In Parker v. St. Lawrence City Public Health Department, a parent of a kindergartner inoculated for the H1N1 influenza without her parent’s consent filed suit in New York state court. The Appellate Division of the Supreme Court of New York held that the lawsuit was preempted by the PREP Act and dismissed the case. In Kehler v. Hood, a federal court in Missouri held that the PREP Act barred claims against the vaccine manufacturer. In Casabianca v. Mount Sinai Medical Center, Inc., however, a New York state district court found the underlying activity in the case was not a Covered Countermeasure under the PREP Act because the vaccine was never given. For that reason, the court concluded that the PREP Act’s immunity provisions did not apply.

The Greater Good

“The PREP Act, which is intended to encourage companies to explore developing and manufacturing vaccines, is good for manufacturers,” stated Jim Walters, of Aon PLC’s life sciences and chemicals industry group in a recent Business Insurance article. “The act provides broad liability immunity on a federal level ‘and it supersedes state laws and even other federal laws’ to provide incentives for companies to work on vaccines and other treatments ‘without the fear of litigation,’” he added.

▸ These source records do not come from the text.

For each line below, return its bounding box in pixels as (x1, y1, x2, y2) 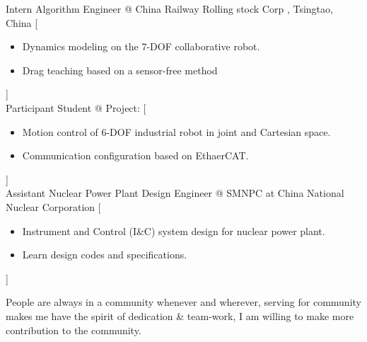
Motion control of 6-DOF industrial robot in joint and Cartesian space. (22, 124, 331, 139)
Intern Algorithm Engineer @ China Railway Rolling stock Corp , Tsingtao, (6, 1, 333, 16)
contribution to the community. (6, 322, 141, 337)
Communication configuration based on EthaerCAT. (22, 148, 249, 163)
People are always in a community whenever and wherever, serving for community (6, 295, 361, 309)
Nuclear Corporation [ (6, 199, 101, 214)
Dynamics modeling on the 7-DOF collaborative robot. (22, 39, 260, 54)
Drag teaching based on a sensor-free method (22, 62, 218, 77)
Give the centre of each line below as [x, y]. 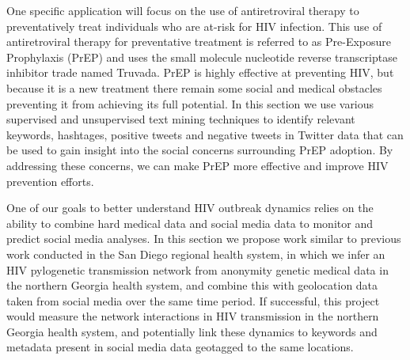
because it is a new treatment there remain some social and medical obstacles [194, 87]
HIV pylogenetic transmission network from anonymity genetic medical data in [197, 269]
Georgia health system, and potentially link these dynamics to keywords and [192, 331]
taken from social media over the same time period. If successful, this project [193, 300]
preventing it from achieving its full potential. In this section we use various [190, 103]
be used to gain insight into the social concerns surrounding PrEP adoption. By [200, 150]
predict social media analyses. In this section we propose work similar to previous [204, 239]
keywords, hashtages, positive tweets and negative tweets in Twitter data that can [205, 134]
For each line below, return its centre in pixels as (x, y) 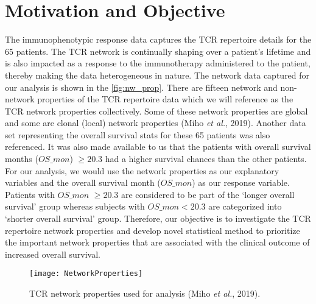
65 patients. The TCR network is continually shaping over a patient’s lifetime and (158, 51)
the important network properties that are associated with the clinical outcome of (157, 242)
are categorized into (245, 206)
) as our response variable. (241, 182)
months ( (22, 159)
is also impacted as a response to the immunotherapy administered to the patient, (158, 63)
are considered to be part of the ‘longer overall (208, 194)
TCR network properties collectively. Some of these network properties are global (156, 111)
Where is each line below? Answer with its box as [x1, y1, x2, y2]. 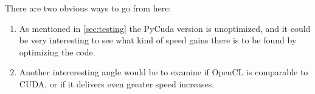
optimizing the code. [19, 45, 95, 58]
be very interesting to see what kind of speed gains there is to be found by [19, 34, 297, 46]
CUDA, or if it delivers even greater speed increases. [19, 77, 215, 90]
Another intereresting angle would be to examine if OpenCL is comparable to [19, 66, 308, 78]
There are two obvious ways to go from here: [5, 2, 171, 14]
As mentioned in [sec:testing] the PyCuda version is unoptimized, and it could [19, 22, 311, 34]
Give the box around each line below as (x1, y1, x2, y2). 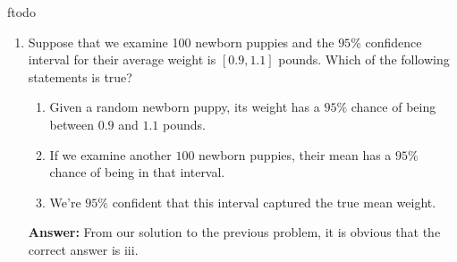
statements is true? (28, 67, 132, 86)
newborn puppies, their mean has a (199, 145, 392, 164)
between (49, 114, 94, 133)
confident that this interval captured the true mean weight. (112, 192, 436, 211)
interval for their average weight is (28, 50, 216, 69)
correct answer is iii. (28, 240, 139, 258)
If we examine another (49, 145, 172, 164)
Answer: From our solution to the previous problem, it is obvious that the (28, 223, 441, 241)

The declaration invoking the PREP Act for COVID-19, however, sunsets in October 2024, or when the HHS declares the pandemic to be over, whichever comes first. Whether vaccine manufacturers will continue to have immunity is an open question, as vaccines “aren’t always 100 percent foolproof effective,” noted Larry Reback of EPIC Insurance Brokers & Consultants in the same article. “They can be challenged based on specific factors, and even if they are ultimately upheld, they may cost a lot of money defending,” Reback explained.

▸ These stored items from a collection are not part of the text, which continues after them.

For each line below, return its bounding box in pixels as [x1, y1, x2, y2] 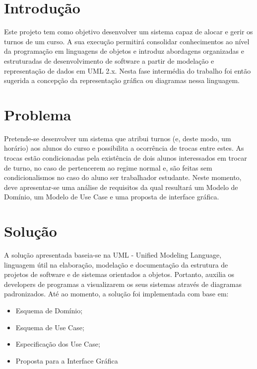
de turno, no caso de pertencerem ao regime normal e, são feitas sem [4, 162, 212, 173]
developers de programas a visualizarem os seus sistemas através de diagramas [4, 278, 242, 289]
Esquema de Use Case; [15, 322, 84, 332]
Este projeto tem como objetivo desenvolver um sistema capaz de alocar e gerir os [4, 26, 253, 37]
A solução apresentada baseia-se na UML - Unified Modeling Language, [4, 250, 222, 260]
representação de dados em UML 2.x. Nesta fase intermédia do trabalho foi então [4, 65, 251, 76]
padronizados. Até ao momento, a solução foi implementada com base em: [4, 288, 229, 299]
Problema [4, 104, 71, 124]
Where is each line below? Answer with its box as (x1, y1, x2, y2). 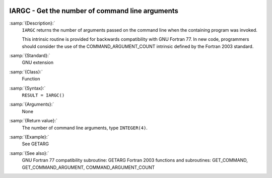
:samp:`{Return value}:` (9, 118, 58, 124)
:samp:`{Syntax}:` (9, 85, 46, 91)
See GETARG (22, 141, 49, 147)
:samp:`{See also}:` (9, 150, 49, 156)
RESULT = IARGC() (22, 93, 65, 98)
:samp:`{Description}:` (9, 20, 55, 26)
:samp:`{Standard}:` (9, 53, 50, 59)
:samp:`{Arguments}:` (9, 101, 54, 108)

“The typical product liability exposure is always present,” agreed Christina M. Harris, of IronHealth, a Liberty Mutual Insurance Group unit, in Business Insurance. The PREP Act’s intent “is to wash away that liability to manufacturers, distributors, and developers because they want to entice them to develop vaccines themselves and understand in doing so, they are open to public scrutiny and litigation,” she explained. To be successful in litigation efforts, plaintiffs “would have to do it very creatively and approach with caution, especially if they’ve got the federal government” seeking to “honor its word, so to speak,” by enacting the PREP Act to begin with, according to Harris.

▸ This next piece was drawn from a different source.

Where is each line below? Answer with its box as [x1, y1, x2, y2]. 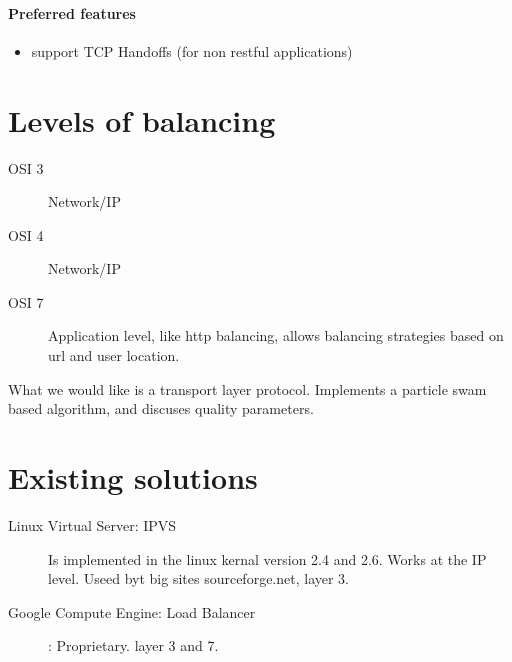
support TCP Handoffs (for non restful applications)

Litigation against those who develop a COVID-19 vaccine is not “going to be looked upon very favorably by the courts and even juries,” opined James Beck of Reed Smith in the same article. Beck is likewise unconcerned about the declaration’s expiration date: “Society’s going to be so grateful to whomever provides a successful vaccine in this circumstance that immunity for the vaccine itself will be extended, if necessary.”